Start of Source records

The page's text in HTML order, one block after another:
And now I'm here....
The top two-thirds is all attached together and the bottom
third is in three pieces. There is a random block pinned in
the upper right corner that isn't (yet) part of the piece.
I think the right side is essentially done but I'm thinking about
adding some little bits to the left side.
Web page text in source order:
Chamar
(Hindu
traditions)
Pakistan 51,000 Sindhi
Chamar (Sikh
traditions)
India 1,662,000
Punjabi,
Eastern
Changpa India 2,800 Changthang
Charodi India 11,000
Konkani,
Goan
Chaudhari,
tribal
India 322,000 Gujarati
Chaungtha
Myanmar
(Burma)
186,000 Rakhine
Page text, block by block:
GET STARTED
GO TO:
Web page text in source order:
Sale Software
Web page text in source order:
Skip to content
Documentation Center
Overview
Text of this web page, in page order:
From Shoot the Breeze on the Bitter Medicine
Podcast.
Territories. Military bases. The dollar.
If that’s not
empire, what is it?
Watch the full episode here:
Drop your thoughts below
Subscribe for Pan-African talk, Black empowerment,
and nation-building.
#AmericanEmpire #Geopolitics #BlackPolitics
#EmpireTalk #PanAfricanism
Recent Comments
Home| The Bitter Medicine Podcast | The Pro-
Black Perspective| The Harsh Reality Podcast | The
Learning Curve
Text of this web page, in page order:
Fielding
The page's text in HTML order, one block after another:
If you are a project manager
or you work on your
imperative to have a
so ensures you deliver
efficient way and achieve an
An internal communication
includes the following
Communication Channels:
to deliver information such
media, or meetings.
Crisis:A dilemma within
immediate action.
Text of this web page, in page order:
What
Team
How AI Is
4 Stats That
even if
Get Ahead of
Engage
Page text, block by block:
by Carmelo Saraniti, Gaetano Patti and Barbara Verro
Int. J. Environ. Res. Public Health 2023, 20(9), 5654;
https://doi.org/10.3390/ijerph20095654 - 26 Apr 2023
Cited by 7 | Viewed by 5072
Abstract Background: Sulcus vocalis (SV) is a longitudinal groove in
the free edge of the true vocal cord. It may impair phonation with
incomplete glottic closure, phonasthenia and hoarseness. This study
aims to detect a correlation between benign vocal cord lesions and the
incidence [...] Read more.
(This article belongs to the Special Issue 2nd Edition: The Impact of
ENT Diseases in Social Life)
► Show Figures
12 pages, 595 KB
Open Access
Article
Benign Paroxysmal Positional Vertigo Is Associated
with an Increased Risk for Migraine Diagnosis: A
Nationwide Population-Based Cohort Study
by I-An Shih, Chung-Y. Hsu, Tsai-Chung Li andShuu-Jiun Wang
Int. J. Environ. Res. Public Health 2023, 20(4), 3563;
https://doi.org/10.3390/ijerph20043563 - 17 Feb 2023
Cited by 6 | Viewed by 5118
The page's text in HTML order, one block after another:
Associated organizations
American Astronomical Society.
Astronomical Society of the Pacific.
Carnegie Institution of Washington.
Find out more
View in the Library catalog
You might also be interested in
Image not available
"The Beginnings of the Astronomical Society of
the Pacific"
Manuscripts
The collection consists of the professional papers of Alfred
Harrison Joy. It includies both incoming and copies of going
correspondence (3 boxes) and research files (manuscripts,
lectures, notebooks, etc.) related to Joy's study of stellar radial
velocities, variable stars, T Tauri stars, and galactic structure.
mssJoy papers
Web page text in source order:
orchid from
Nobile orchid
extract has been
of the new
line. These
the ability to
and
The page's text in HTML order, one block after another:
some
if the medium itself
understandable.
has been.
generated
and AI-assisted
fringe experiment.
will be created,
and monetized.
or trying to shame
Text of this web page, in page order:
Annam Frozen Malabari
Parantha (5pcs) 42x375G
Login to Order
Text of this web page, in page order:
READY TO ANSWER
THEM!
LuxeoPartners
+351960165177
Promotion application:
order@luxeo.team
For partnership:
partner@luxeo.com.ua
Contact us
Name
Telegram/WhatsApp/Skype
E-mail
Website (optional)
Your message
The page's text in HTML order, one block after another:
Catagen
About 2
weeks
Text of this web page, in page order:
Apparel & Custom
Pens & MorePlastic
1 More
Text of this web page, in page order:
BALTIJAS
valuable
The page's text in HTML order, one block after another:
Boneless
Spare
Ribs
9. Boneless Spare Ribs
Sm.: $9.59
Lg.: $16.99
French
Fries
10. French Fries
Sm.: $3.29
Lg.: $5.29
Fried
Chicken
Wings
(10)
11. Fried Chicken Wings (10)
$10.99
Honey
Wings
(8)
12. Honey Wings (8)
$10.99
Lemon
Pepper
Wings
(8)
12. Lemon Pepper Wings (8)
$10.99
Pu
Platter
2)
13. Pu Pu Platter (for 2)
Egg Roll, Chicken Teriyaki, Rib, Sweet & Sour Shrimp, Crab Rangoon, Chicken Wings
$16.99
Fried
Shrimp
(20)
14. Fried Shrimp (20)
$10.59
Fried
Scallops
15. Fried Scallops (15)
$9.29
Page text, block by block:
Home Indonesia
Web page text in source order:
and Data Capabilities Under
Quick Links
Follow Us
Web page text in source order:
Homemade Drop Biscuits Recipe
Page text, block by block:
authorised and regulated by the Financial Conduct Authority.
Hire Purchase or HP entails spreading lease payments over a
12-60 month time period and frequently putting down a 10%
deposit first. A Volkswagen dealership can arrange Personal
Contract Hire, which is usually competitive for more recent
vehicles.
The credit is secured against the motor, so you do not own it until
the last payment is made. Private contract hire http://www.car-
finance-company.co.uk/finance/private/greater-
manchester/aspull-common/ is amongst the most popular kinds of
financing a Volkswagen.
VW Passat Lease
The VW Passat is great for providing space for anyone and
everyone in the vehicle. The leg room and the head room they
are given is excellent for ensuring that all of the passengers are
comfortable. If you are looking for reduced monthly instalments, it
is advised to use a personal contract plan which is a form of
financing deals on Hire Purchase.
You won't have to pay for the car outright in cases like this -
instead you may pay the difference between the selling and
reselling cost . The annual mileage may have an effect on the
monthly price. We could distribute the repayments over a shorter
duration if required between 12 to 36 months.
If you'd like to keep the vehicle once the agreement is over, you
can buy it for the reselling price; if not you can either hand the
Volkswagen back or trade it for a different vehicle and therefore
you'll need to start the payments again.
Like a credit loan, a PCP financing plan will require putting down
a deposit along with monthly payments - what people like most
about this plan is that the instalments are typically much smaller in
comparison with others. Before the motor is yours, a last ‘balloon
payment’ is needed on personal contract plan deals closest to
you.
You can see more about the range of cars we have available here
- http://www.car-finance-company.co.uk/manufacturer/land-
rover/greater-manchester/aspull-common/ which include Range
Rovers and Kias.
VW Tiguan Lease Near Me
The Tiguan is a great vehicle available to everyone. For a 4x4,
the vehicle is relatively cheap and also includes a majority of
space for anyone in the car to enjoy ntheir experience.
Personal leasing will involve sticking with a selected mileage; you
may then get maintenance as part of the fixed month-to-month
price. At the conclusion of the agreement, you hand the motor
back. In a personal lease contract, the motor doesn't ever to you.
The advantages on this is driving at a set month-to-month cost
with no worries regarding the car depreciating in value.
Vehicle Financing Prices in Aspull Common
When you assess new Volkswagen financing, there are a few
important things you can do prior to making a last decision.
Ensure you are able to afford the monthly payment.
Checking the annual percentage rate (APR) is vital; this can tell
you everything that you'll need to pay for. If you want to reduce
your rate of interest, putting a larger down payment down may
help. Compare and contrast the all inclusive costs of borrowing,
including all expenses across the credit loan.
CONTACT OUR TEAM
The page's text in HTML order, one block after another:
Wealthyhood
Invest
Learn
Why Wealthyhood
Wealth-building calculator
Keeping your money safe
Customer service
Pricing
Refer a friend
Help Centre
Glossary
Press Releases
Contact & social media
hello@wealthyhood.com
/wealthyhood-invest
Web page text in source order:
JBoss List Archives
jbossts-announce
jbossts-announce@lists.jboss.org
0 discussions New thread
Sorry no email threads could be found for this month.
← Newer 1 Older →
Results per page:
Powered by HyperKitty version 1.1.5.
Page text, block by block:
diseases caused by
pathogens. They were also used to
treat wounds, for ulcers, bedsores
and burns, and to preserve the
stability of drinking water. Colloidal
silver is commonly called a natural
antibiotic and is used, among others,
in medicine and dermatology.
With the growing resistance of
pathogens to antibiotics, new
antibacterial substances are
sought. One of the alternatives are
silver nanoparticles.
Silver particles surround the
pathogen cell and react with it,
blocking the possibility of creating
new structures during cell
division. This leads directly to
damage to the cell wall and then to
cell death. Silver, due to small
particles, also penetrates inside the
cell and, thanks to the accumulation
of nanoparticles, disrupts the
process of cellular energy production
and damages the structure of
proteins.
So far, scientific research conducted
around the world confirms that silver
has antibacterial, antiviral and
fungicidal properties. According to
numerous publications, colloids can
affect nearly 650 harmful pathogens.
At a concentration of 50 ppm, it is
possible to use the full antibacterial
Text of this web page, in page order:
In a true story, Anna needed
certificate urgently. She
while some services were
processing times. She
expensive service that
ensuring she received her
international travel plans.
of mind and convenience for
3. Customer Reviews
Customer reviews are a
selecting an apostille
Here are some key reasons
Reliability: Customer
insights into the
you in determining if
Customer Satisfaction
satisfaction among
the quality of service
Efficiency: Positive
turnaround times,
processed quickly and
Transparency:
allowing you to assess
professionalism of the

End of Source records

Go through the listing above and return each line that includes the word "Viewed".

Cited by 7 | Viewed by 5072
Cited by 6 | Viewed by 5118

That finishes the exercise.